Fourth Sunday in Ordinary Time, 29th January 2023

Matthew 5:1–12

When Jesus saw the crowds, he went up the mountain; and after he sat down, his disciples came to him. Then he began to speak, and taught them, saying:
“Blessed are the poor in spirit, for theirs is the kingdom of heaven.
Blessed are those who mourn, for they will be comforted.
Blessed are the meek, for they will inherit the earth.
Blessed are those who hunger and thirst for righteousness, for they will be filled.
Blessed are the merciful, for they will receive mercy.
Blessed are the pure in heart, for they will see God.
Blessed are the peacemakers, for they will be called children of God.
Blessed are those who are persecuted for righteousness’ sake, for theirs is the kingdom of heaven.
Blessed are you when people revile you and persecute you and utter all kinds of evil against you falsely on my account. Rejoice and be glad, for your reward is great in heaven, for in the same way they persecuted the prophets who were before you.”


Today’s Gospel is part of Jesus’ Sermon on the Mount. The Sermon on the Mount is the summary of Jesus’ public ministry. In today’s Gospel, it is about the Beatitudes, which is the summary of Jesus’ Sermon on the Mount. We can see that it is very condensed. This condensation helps us to grasp the core messages of Jesus’ public ministry so that we can love it and internalize it with the purpose of living it out in a simple and spontaneous way.

The beginning of each of the Beatitudes is “blessed”, and it was translated in The Jerusalem Bible as “happy”. In the full biblical meaning, the word “blessed” includes happy. So both translations are acceptable. Apart from the meaning of blessed and happy, the word also means that we are happy because we are chosen by God; and we are blessed because we are a blessing for other people. How beautiful it is that we are chosen for others’ blessing. It means that we are not only receivers of God’s grace but also givers of God’s grace.

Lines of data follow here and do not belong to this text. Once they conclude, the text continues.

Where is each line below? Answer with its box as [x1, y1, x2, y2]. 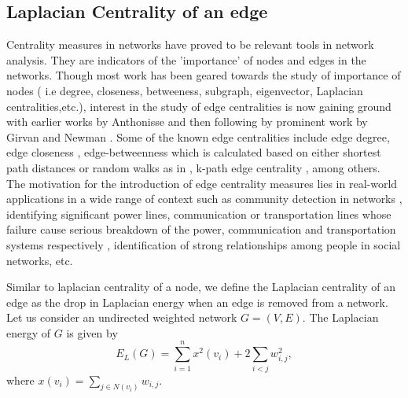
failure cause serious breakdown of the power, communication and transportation [6, 221, 396, 238]
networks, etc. [6, 252, 73, 268]
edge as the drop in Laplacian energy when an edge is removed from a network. [6, 293, 388, 310]
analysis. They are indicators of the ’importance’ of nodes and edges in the [6, 51, 366, 68]
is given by [66, 324, 118, 341]
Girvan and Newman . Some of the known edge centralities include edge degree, [6, 128, 390, 145]
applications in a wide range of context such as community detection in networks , [6, 190, 402, 207]
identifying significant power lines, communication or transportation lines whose [6, 205, 391, 222]
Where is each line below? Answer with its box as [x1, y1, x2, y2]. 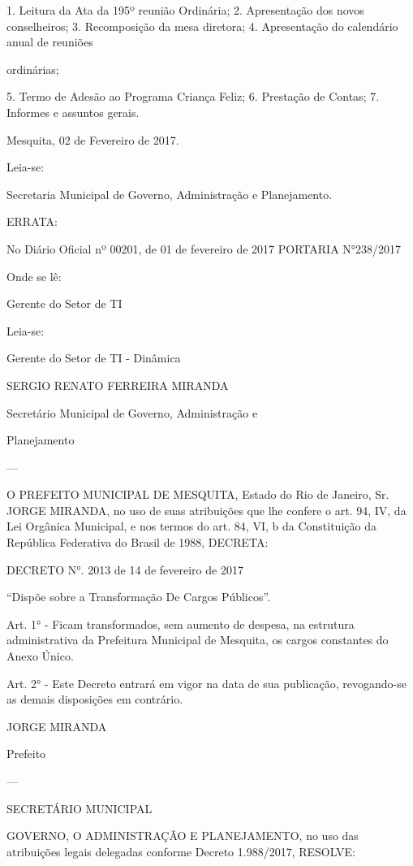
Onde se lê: [6, 267, 62, 284]
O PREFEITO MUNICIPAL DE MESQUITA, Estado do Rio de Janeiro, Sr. [6, 486, 389, 503]
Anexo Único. [6, 647, 74, 665]
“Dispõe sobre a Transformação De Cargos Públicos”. [6, 588, 271, 605]
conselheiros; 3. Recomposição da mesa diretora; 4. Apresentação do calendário [6, 17, 398, 34]
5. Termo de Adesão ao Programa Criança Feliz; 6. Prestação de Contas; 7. [6, 88, 380, 105]
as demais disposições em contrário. [6, 691, 183, 708]
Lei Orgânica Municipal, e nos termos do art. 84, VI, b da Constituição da [6, 517, 376, 535]
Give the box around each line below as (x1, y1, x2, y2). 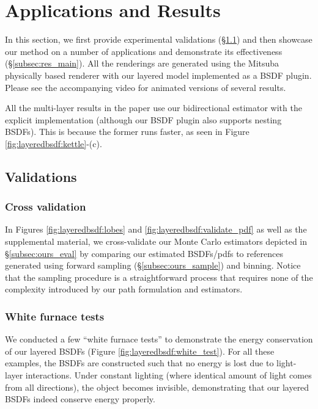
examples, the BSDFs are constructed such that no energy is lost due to (5, 357, 274, 369)
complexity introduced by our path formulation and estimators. (5, 283, 243, 295)
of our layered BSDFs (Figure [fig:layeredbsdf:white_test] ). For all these (5, 344, 275, 357)
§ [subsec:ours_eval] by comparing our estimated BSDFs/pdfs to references (5, 247, 283, 259)
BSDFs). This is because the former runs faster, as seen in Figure (5, 125, 250, 138)
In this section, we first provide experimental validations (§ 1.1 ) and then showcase (5, 33, 312, 46)
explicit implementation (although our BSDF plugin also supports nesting (5, 113, 282, 126)
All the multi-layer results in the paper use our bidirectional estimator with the (5, 101, 302, 114)
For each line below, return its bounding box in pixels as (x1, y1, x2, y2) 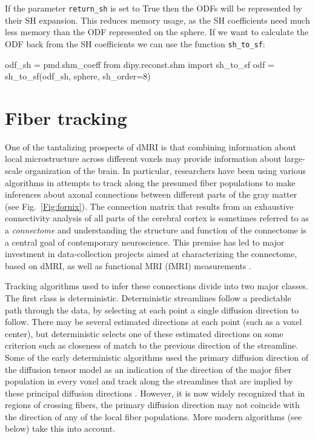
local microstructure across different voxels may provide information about (5, 152, 282, 165)
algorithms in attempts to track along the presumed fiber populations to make (5, 176, 296, 189)
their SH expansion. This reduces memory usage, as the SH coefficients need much (5, 13, 310, 26)
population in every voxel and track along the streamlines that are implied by (5, 375, 293, 387)
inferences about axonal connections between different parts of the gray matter (5, 188, 297, 201)
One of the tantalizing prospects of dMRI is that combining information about (5, 140, 296, 153)
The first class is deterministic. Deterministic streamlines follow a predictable (5, 291, 291, 304)
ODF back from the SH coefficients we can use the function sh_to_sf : (5, 37, 265, 50)
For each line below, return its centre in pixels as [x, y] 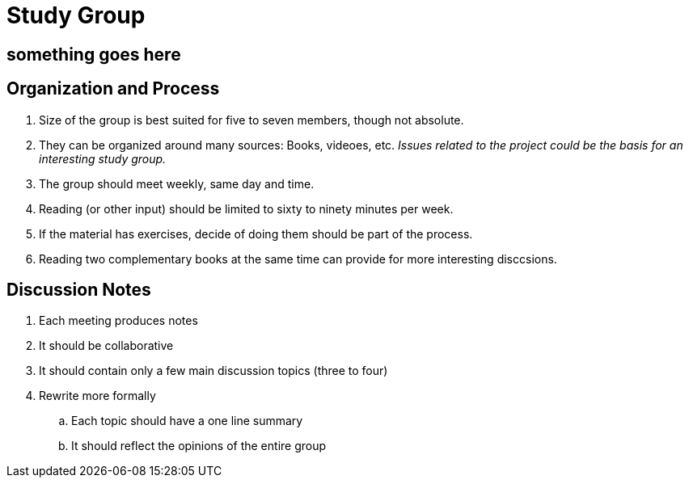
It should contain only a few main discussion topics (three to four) [213, 371]
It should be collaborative [106, 346]
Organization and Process [113, 89]
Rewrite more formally [97, 396]
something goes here [94, 54]
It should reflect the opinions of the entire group [199, 446]
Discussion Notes [79, 290]
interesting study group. [103, 158]
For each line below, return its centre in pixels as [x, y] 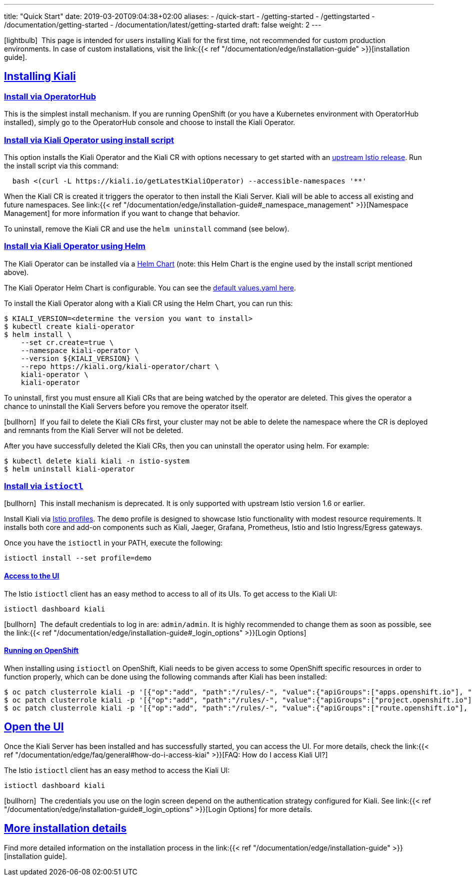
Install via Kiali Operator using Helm [75, 246]
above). [16, 272]
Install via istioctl [44, 486]
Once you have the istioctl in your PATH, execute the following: [113, 543]
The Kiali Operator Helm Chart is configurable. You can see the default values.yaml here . [150, 287]
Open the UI [34, 727]
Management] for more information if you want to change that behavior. [122, 213]
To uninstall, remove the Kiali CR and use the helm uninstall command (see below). [147, 228]
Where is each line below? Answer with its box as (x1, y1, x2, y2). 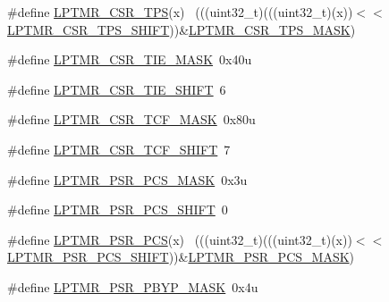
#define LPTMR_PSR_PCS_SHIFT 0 (7, 200, 228, 219)
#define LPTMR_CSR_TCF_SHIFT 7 (7, 139, 231, 158)
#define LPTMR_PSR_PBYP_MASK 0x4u (7, 277, 258, 296)
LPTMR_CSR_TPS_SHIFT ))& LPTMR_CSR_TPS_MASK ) (7, 20, 356, 38)
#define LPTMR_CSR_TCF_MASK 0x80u (7, 110, 256, 129)
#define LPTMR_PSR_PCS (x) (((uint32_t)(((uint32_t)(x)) (7, 230, 352, 248)
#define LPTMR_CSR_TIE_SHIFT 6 (7, 80, 226, 98)
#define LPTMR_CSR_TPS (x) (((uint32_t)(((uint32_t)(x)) (7, 3, 353, 21)
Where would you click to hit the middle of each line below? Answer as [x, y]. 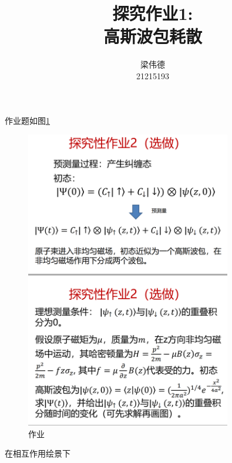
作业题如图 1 [27, 120]
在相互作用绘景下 [38, 453]
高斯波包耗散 [152, 36]
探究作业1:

In the Beatitudes, we can see that Jesus is a great teacher, who is different from other teachers. In the Gospel, we do not see Jesus pointing finger at us and saying, “You should do…” Instead, we see and hear Jesus gently telling us, “If you are like this, you are blessed.” He invites us to practice so that we can experience and taste the blessing. Though Jesus stands at the Mount teaching, in fact, he asks us not to be satisfied with what we have heard but to do what has heard so that we can say and testify that how true Jesus’ teaching is. It is a form of prayer.

In this form of prayer, we can pray each of the Beatitudes with our own experience. After finishing the dialogue between one beatitude and our own experience, we then move to the next beatitude, until we finish with all seven beatitudes. The number seven means perfection in the Bible.

Note the paradoxical movements in each of the Beatitudes: “poor in spirit” and “kingdom of heaven”; “mourn” and “comfort”; “meek” and “inheritance”; “hunger and thirst” and “filled”; “merciful” and “receive mercy”; “pure in heart” and “see God”; “peacemakers” and “children of God”; “being persecuted” and “kingdom of heaven”; and “suffering in persecution” and “rejoice and glad”. These paradoxical experiences take place in us and in others.

The question is how we understand these paradoxical movements. Do we see the second part of each beatitude as a reward for the first part of the beatitude? Is this the message that Jesus wants to bring across at the Beatitude? If this is the case, then Jesus would not have been different from other teachers and Christianity would not have been different from other religions. What Jesus invites us is to see the Beatitudes as ideals of human behaviour at every level. He shows us the way out of our inner struggles and sufferings. He wants us to be a whole person in body, mind and spirit. Amen.